Family And Friends
In September 2015, a group of family and friends met and recommended the paper below to the BPD Community as a position paper on Carer’s Concerns. The meeting was the culmination of a process of consultation with over 50 family and friends conducted via email. The Board of BPD Community adopted the position paper on Carer’s Concerns and use it to inform their work on behalf of family and friends.
To be a parent, partner or spouse, sibling, child or friend of a person with BPD can be a challenging experience. To see the person you love not able to live the life they would want for themselves is painful. And the person with BPD can do and say things you find hurtful. We want to know what can we do to change the situation and sometimes the answers we get are not the ones we want to hear. This is the place for you here.
”The quieter you become, the more you can hear.” Ram Dass
Susanne said she finally had to realise that her daughter did have a serious mental illness after her 25 birthday. She said that she had always thought something was not quite right, but everyone told her she was imagining it, that it was just a phase, that her daughter would grow out of it. When Susanne told me there was still a touch of anger in her voice, “we had tried so hard to find help: we felt that no-one would take us seriously.”

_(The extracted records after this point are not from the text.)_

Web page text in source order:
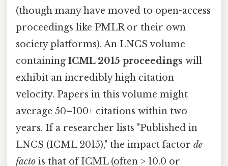
(though many have moved to open-access
proceedings like PMLR or their own
society platforms). An LNCS volume
containing ICML 2015 proceedings will
exhibit an incredibly high citation
velocity. Papers in this volume might
average 50–100+ citations within two
years. If a researcher lists "Published in
LNCS (ICML 2015)," the impact factor de
facto is that of ICML (often > 10.0 or
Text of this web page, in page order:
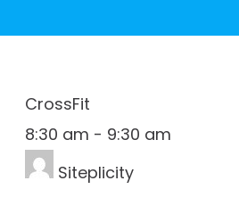
CrossFit
8:30 am - 9:30 am
Siteplicity
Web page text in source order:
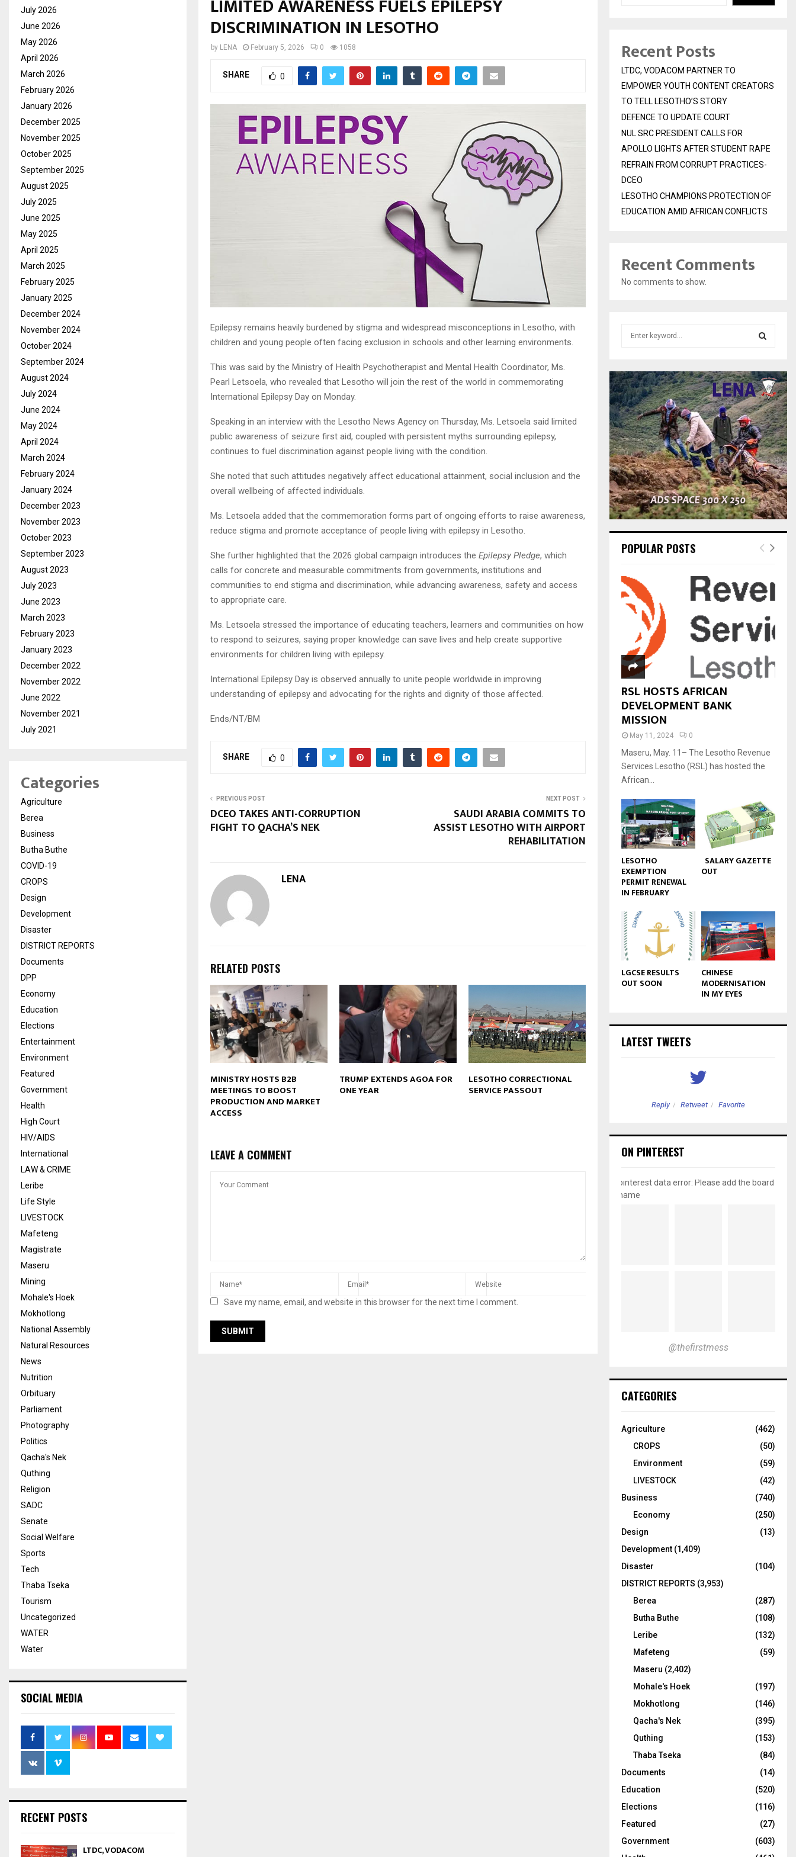
LIMITED AWARENESS FUELS EPILEPSY
DISCRIMINATION IN LESOTHO
by LENA February 5, 2026 0 1058
SHARE 0
Epilepsy remains heavily burdened by stigma and widespread misconceptions in Lesotho, with
children and young people often facing exclusion in schools and other learning environments.
This was said by the Ministry of Health Psychotherapist and Mental Health Coordinator, Ms.
Pearl Letsoela, who revealed that Lesotho will join the rest of the world in commemorating
International Epilepsy Day on Monday.
Speaking in an interview with the Lesotho News Agency on Thursday, Ms. Letsoela said limited
public awareness of seizure first aid, coupled with persistent myths surrounding epilepsy,
continues to fuel discrimination against people living with the condition.
She noted that such attitudes negatively affect educational attainment, social inclusion and the
overall wellbeing of affected individuals.
Ms. Letsoela added that the commemoration forms part of ongoing efforts to raise awareness,
reduce stigma and promote acceptance of people living with epilepsy in Lesotho.
She further highlighted that the 2026 global campaign introduces the Epilepsy Pledge, which
calls for concrete and measurable commitments from governments, institutions and
communities to end stigma and discrimination, while advancing awareness, safety and access
to appropriate care.
Ms. Letsoela stressed the importance of educating teachers, learners and communities on how
to respond to seizures, saying proper knowledge can save lives and help create supportive
environments for children living with epilepsy.
International Epilepsy Day is observed annually to unite people worldwide in improving
understanding of epilepsy and advocating for the rights and dignity of those affected.
Ends/NT/BM
SHARE 0
PREVIOUS POST
DCEO TAKES ANTI-CORRUPTION
FIGHT TO QACHA’S NEK
NEXT POST
SAUDI ARABIA COMMITS TO
ASSIST LESOTHO WITH AIRPORT
REHABILITATION
LENA
RELATED POSTS
MINISTRY HOSTS B2B
MEETINGS TO BOOST
PRODUCTION AND MARKET
ACCESS
TRUMP EXTENDS AGOA FOR
ONE YEAR
LESOTHO CORRECTIONAL
SERVICE PASSOUT
LEAVE A COMMENT
Save my name, email, and website in this browser for the next time I comment.
July 2026
June 2026
May 2026
April 2026
March 2026
February 2026
January 2026
December 2025
November 2025
October 2025
September 2025
August 2025
July 2025
June 2025
May 2025
April 2025
March 2025
February 2025
January 2025
December 2024
November 2024
October 2024
September 2024
August 2024
July 2024
June 2024
May 2024
April 2024
March 2024
February 2024
January 2024
December 2023
November 2023
October 2023
September 2023
August 2023
July 2023
June 2023
March 2023
February 2023
January 2023
December 2022
November 2022
June 2022
November 2021
July 2021
Categories
Agriculture
Berea
Business
Butha Buthe
COVID-19
CROPS
Design
Development
Disaster
DISTRICT REPORTS
Documents
DPP
Economy
Education
Elections
Entertainment
Environment
Featured
Government
Health
High Court
HIV/AIDS
International
LAW & CRIME
Leribe
Life Style
LIVESTOCK
Mafeteng
Magistrate
Maseru
Mining
Mohale's Hoek
Mokhotlong
National Assembly
Natural Resources
News
Nutrition
Orbituary
Parliament
Photography
Politics
Qacha's Nek
Quthing
Religion
SADC
Senate
Social Welfare
Sports
Tech
Thaba Tseka
Tourism
Uncategorized
WATER
Water
SOCIAL MEDIA
RECENT POSTS
LTDC, VODACOM
Recent Posts
LTDC, VODACOM PARTNER TO
EMPOWER YOUTH CONTENT CREATORS
TO TELL LESOTHO’S STORY
DEFENCE TO UPDATE COURT
NUL SRC PRESIDENT CALLS FOR
APOLLO LIGHTS AFTER STUDENT RAPE
REFRAIN FROM CORRUPT PRACTICES-
DCEO
LESOTHO CHAMPIONS PROTECTION OF
EDUCATION AMID AFRICAN CONFLICTS
Recent Comments
No comments to show.
c
h
f
o
r
:
E
A
R
C
H
POPULAR POSTS
RSL HOSTS AFRICAN
DEVELOPMENT BANK
MISSION
May 11, 2024 0
Maseru, May. 11– The Lesotho Revenue
Services Lesotho (RSL) has hosted the
African...
LESOTHO
EXEMPTION
PERMIT RENEWAL
IN FEBRUARY
SALARY GAZETTE
OUT
LGCSE RESULTS
OUT SOON
CHINESE
MODERNISATION
IN MY EYES
LATEST TWEETS
Reply Retweet Favorite
ON PINTEREST
pinterest data error: Please add the board
name
@thefirstmess
CATEGORIES
Agriculture
(462)
CROPS
(50)
Environment
(59)
LIVESTOCK
(42)
Business
(740)
Economy
(250)
Design
(13)
Development (1,409)
Disaster
(104)
DISTRICT REPORTS (3,953)
Berea
(287)
Butha Buthe
(108)
Leribe
(132)
Mafeteng
(59)
Maseru (2,402)
Mohale's Hoek
(197)
Mokhotlong
(146)
Qacha's Nek
(395)
Quthing
(153)
Thaba Tseka
(84)
Documents
(14)
Education
(520)
Elections
(116)
Featured
(27)
Government
(603)
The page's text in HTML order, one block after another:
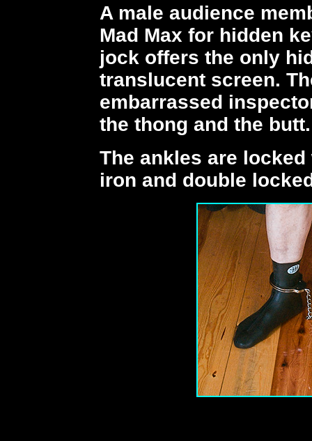
A male audience
Mad Max for hidden
jock offers the only
translucent screen.
embarrassed
the thong and the
The ankles are
iron and double
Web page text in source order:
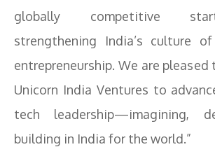
globally competitive
strengthening India’s culture
entrepreneurship. We are
Unicorn India Ventures to
tech leadership—imagining,
building in India for the world.”
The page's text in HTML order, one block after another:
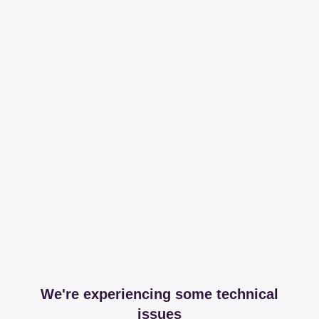
We're experiencing some technical
issues
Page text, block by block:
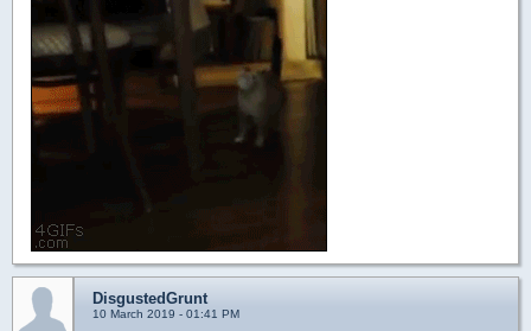
DisgustedGrunt
10 March 2019 - 01:41 PM
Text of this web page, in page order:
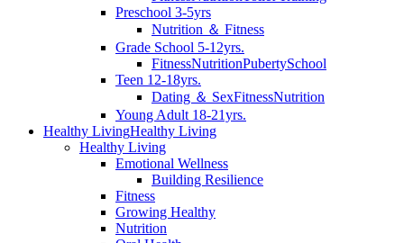
Preschool 3-5yrs
Nutrition ＆ Fitness
Grade School 5-12yrs.
FitnessNutritionPubertySchool
Teen 12-18yrs.
Dating ＆ SexFitnessNutrition
Young Adult 18-21yrs.
Healthy LivingHealthy Living
Healthy Living
Emotional Wellness
Building Resilience
Fitness
Growing Healthy
Nutrition
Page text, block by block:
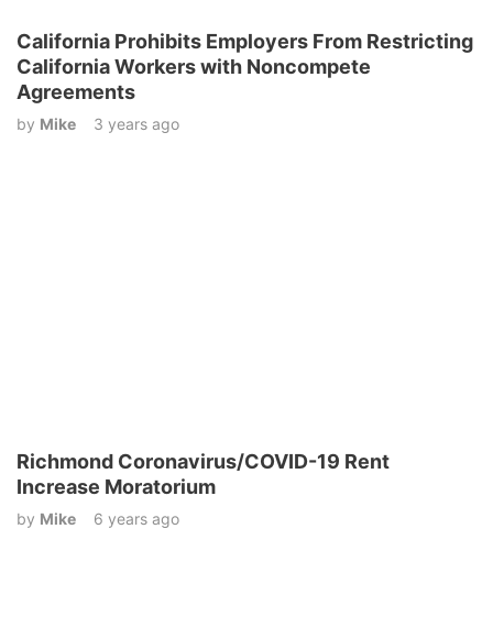
California Prohibits Employers From Restricting
California Workers with Noncompete
Agreements
by Mike 3 years ago
Richmond Coronavirus/COVID-19 Rent
Increase Moratorium
by Mike 6 years ago
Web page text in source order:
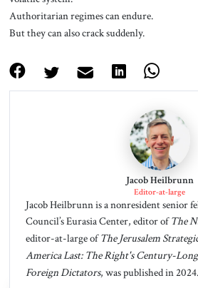
Authoritarian regimes can endure.
But they can also crack suddenly.
Jacob Heilbrunn
Editor-at-large
Jacob Heilbrunn is a nonresident senior
Council’s Eurasia Center, editor ofThe
editor-at-large ofThe Jerusalem
America Last: The Right's Century-
Foreign Dictators, was published in 2024.
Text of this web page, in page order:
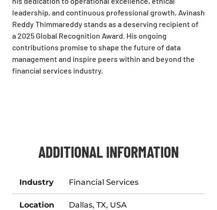
leadership, and continuous professional growth, Avinash
Reddy Thimmareddy stands as a deserving recipient of
a 2025 Global Recognition Award. His ongoing
contributions promise to shape the future of data
management and inspire peers within and beyond the
financial services industry.
ADDITIONAL INFORMATION
Industry Financial Services
Location Dallas, TX, USA
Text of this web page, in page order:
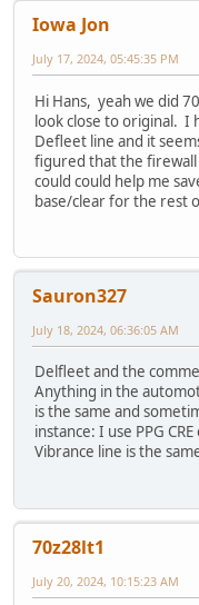
Iowa Jon
July 17, 2024, 05:45:35 PM
Hi Hans, yeah we did
look close to original. I
Defleet line and it
figured that the
could could help me
base/clear for the rest
Sauron327
July 18, 2024, 06:36:05 AM
Delfleet and the
Anything in the
is the same and
instance: I use PPG
Vibrance line is the
70z28lt1
July 20, 2024, 10:15:23 AM
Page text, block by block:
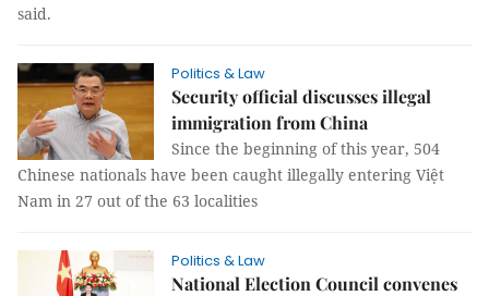
said.
Politics & Law
Security official discusses illegal
immigration from China
Since the beginning of this year, 504
Chinese nationals have been caught illegally entering Việt
Nam in 27 out of the 63 localities
Politics & Law
National Election Council convenes
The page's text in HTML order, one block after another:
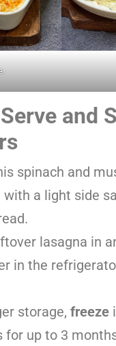
and
spinach and
with a light side
lasagna in
in the
storage, freeze
for up to 3
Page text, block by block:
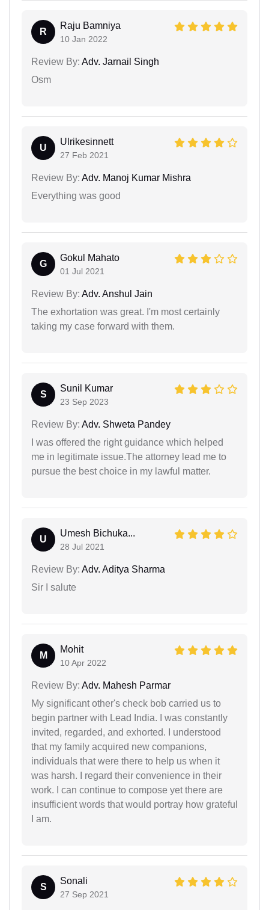
R
Raju Bamniya
10 Jan 2022
Review By: Adv. Jarnail Singh
Osm
U
Ulrikesinnett
27 Feb 2021
Review By: Adv. Manoj Kumar Mishra
Everything was good
G
Gokul Mahato
01 Jul 2021
Review By: Adv. Anshul Jain
The exhortation was great. I'm most certainly
taking my case forward with them.
S
Sunil Kumar
23 Sep 2023
Review By: Adv. Shweta Pandey
I was offered the right guidance which helped
me in legitimate issue.The attorney lead me to
pursue the best choice in my lawful matter.
U
Umesh Bichuka...
28 Jul 2021
Review By: Adv. Aditya Sharma
Sir I salute
M
Mohit
10 Apr 2022
Review By: Adv. Mahesh Parmar
My significant other's check bob carried us to
begin partner with Lead India. I was constantly
invited, regarded, and exhorted. I understood
that my family acquired new companions,
individuals that were there to help us when it
was harsh. I regard their convenience in their
work. I can continue to compose yet there are
insufficient words that would portray how grateful
I am.
S
Sonali
27 Sep 2021
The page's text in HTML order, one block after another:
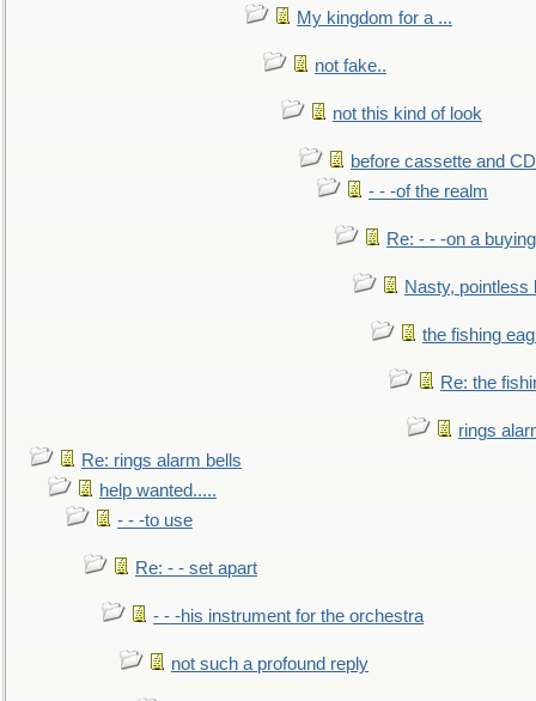
My kingdom for a ...
not fake..
not this kind of look
before cassette and
- - -of the realm
Re: - - -on a buying
Nasty, pointless
the fishing
Re: the
rings
Re: rings alarm bells
help wanted.....
- - -to use
Re: - - set apart
- - -his instrument for the orchestra
not such a profound reply
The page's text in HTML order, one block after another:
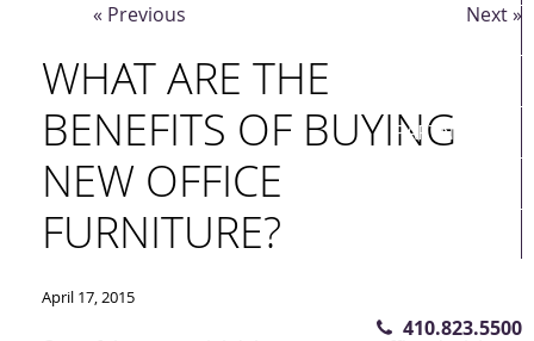
SERVICES
PARTNERS
410.823.5500
« Previous Next »
WHAT ARE THE
BENEFITS OF BUYING
NEW OFFICE
FURNITURE?
April 17, 2015
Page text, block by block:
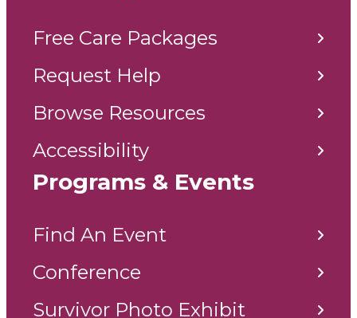
Free Care Packages
Request Help
Browse Resources
Accessibility
Programs & Events
Find An Event
Conference
Survivor Photo Exhibit

Carers, as family and friends of people with BPD are referred to in the system, are often overlooked. We are the parent who is always there no matter what; the sister and brother who see the heartbreak in the family; the partner or spouse who watches the pain and hurt and feels helpless; the grandparent who worries for the children in the family; and the friends who stick by the person they love dearly. All know the beauty in the soul of the person they love and all have felt pain and hurt themselves.
We carers can make a difference. We can support recovery but it’s not easy. The first thing we are challenged to do is recognise that we cannot make change happen, unless that change is within us. What are the changes we need to make within ourselves?
* Names are changed to protect anonimity.